# Benchmarks

## Initialize

In [None]:
import os
import math
import pathlib
import numpy as np
import pandas as pd
from tqdm.auto import tqdm
from IPython.display import clear_output

import warnings
from lifelines.utils import CensoringType
from lifelines.utils import concordance_index

In [None]:
base_path = "/home/jakobs"

project_path = f"{base_path}/data"

experiment = '230321'
experiment_path = f"{project_path}/{experiment}"
pathlib.Path(experiment_path).mkdir(parents=True, exist_ok=True)

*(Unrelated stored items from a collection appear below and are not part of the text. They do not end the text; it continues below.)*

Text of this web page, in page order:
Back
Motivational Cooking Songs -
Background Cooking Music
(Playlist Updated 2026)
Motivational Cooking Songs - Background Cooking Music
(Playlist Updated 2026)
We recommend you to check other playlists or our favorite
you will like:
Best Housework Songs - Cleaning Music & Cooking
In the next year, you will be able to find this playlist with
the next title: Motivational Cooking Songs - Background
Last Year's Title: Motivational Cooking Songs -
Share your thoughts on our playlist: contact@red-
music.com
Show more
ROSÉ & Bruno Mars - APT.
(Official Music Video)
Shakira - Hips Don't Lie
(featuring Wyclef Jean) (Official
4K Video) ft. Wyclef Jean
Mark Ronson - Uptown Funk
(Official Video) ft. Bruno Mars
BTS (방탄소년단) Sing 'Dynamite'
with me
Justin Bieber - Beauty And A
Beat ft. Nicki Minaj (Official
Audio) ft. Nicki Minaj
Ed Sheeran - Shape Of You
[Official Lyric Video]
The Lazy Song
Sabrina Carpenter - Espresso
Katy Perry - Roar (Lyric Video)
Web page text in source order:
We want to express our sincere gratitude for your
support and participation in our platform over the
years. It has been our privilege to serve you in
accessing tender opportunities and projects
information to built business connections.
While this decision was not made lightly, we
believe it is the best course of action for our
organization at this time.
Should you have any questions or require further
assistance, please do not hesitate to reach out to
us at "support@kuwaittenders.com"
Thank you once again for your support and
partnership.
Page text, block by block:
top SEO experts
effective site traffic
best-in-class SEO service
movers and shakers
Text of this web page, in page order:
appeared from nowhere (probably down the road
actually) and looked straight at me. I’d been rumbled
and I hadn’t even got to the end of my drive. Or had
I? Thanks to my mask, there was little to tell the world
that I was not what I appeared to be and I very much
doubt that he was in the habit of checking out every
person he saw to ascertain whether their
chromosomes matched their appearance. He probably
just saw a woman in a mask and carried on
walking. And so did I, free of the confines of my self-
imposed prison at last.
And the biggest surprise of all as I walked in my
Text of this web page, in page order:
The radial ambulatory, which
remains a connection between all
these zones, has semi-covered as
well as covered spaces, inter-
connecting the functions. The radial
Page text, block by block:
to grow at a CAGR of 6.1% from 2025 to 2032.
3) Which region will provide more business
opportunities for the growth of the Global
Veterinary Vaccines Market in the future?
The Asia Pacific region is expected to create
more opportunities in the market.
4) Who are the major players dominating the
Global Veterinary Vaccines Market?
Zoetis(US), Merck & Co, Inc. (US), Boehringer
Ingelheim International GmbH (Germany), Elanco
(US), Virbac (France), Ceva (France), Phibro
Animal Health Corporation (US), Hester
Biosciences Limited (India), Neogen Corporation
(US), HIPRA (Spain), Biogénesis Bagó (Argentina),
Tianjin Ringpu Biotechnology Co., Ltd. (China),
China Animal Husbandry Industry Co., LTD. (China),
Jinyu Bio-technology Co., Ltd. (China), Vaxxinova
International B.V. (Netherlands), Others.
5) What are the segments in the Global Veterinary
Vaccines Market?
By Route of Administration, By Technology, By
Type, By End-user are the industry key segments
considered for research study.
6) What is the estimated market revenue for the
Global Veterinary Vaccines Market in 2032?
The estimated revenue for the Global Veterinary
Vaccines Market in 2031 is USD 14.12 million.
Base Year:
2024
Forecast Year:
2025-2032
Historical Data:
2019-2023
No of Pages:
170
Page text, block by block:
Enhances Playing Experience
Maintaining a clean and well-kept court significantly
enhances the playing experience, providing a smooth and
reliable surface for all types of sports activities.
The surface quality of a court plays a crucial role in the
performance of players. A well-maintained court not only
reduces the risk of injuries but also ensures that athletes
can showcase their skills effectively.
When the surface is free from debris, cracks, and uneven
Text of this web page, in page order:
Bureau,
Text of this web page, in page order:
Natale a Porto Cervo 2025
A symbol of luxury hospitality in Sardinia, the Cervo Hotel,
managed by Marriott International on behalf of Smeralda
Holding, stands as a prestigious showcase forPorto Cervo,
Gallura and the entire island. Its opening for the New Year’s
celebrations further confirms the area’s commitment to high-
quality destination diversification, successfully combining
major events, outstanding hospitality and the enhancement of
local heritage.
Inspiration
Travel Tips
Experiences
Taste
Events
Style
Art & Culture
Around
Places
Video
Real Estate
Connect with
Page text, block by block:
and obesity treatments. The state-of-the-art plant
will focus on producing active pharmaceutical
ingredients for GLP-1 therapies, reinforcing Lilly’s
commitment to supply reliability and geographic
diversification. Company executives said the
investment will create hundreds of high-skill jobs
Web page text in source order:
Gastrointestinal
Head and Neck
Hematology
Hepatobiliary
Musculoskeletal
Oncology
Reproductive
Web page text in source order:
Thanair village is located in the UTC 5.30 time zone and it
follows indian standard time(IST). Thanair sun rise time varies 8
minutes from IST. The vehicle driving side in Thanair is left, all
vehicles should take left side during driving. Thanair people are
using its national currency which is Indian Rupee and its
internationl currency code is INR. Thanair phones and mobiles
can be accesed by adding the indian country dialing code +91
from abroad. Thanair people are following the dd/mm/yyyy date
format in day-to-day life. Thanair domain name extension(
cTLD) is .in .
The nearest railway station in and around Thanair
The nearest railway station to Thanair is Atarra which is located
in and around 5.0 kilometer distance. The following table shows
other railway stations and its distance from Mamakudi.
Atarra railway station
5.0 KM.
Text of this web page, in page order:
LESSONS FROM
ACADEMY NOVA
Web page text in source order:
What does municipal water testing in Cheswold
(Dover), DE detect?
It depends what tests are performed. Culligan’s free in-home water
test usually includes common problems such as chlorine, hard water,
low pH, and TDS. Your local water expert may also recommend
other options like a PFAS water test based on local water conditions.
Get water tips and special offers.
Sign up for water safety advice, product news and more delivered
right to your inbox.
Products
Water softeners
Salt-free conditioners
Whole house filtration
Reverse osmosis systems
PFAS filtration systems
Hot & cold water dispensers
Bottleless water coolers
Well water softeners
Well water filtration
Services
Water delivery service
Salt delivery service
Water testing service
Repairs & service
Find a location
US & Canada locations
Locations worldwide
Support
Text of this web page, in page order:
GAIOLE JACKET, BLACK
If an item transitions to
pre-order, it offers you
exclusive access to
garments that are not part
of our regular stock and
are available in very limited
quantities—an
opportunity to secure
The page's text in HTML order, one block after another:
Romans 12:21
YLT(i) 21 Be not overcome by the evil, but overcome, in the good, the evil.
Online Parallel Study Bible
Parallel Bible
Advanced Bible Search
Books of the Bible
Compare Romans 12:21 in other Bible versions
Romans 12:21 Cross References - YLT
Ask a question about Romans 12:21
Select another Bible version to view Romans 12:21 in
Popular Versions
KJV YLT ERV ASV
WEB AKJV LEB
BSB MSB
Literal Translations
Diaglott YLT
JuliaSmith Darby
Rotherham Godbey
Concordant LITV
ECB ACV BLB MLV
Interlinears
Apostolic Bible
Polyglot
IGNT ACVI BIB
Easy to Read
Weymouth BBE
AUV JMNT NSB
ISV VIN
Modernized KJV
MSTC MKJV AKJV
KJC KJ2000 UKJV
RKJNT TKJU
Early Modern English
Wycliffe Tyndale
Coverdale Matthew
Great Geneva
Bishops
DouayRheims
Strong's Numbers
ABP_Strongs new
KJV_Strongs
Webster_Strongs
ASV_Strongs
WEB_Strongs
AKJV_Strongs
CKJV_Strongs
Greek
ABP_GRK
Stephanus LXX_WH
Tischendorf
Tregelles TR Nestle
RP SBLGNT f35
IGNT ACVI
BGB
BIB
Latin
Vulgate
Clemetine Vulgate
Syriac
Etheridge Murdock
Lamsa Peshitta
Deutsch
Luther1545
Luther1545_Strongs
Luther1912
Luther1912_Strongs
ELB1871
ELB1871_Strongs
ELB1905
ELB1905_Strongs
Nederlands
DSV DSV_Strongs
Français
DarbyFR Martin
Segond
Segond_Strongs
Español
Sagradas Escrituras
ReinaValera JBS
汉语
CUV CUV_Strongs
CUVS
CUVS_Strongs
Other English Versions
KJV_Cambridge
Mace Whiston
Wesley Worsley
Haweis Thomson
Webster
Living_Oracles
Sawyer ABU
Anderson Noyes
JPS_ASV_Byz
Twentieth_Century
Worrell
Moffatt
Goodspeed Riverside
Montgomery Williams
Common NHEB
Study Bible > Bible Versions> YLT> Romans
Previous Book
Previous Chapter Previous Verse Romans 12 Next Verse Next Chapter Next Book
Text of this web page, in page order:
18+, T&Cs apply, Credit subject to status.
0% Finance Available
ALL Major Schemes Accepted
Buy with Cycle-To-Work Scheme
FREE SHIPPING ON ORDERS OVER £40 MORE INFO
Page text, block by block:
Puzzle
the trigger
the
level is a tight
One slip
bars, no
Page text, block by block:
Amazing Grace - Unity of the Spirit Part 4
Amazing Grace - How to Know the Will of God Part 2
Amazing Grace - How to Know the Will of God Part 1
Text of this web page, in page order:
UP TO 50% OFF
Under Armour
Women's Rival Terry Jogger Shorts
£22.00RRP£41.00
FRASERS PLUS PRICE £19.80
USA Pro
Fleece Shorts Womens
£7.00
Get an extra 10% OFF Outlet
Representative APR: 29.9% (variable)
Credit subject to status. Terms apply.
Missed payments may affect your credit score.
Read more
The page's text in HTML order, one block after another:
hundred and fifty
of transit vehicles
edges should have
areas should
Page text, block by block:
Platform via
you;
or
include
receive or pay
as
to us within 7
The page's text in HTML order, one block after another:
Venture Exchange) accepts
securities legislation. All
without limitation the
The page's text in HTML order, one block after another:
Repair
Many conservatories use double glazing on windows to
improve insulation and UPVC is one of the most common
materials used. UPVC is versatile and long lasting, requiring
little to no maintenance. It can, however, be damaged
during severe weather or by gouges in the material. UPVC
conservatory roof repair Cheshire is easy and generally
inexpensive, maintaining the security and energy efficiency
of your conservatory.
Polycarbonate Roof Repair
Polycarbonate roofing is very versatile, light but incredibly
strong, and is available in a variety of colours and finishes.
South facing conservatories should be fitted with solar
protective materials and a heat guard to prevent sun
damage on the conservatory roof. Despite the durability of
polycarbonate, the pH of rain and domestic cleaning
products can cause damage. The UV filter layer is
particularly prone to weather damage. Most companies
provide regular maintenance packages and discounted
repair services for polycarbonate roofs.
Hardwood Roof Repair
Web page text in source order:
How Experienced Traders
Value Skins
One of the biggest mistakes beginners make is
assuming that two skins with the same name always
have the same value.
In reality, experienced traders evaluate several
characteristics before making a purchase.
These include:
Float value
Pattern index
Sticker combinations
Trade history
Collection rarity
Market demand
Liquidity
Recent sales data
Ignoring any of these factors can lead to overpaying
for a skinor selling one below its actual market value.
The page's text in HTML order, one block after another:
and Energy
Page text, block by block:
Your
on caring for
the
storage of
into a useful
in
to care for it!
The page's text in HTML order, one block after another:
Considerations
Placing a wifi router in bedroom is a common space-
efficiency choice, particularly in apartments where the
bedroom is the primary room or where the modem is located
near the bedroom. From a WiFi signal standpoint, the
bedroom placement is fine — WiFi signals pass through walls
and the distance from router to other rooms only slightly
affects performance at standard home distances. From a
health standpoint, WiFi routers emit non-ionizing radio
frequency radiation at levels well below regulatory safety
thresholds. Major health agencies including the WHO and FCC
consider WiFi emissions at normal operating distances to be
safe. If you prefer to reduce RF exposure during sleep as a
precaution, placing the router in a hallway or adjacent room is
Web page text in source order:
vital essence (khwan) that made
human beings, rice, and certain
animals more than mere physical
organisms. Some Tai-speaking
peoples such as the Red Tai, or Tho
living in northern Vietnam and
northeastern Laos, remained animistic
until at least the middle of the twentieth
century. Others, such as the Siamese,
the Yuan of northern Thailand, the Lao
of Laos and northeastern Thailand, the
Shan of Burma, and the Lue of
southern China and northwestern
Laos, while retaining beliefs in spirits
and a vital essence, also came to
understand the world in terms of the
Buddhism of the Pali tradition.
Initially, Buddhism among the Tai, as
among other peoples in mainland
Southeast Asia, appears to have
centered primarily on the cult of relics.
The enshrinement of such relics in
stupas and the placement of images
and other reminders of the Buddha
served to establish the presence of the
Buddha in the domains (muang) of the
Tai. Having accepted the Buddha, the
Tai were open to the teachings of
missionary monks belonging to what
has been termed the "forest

partitions = [i for i in range(10)]

today = '230321'

In [None]:
model_path = f"{experiment_path}/coxph/models"
model_list =  !ls $model_path

In [None]:
endpoint_defs = pd.read_feather(f"{base_path}/data/endpoints_epic_md.feather").set_index("endpoint")
endpoints = endpoint_defs.index.to_list()

In [None]:
splits = ["train", 'test'] # "test_left", 'test_right']

In [None]:
eligable_eids = pd.read_feather(f"{experiment_path}/eligible_eids_{today}.feather")
eids_dict = eligable_eids.set_index("endpoint")["eid_list"].to_dict()

In [None]:
%env MKL_NUM_THREADS=4
%env NUMEXPR_NUM_THREADS=4
%env OMP_NUM_THREADS=4

In [None]:
import ray
ray.shutdown()
#ray start --head --port=6379 --num-cpus 64
ray.init(address='auto')
#ray.init(num_cpus=24)#, dashboard_port=24762, dashboard_host="0.0.0.0", include_dashboard=True)#, webui_url="0.0.0.0"))

# Predict COX

In [None]:
in_path = pathlib.Path(f"{experiment_path}/coxph/input")
model_path = f"{experiment_path}/coxph/models"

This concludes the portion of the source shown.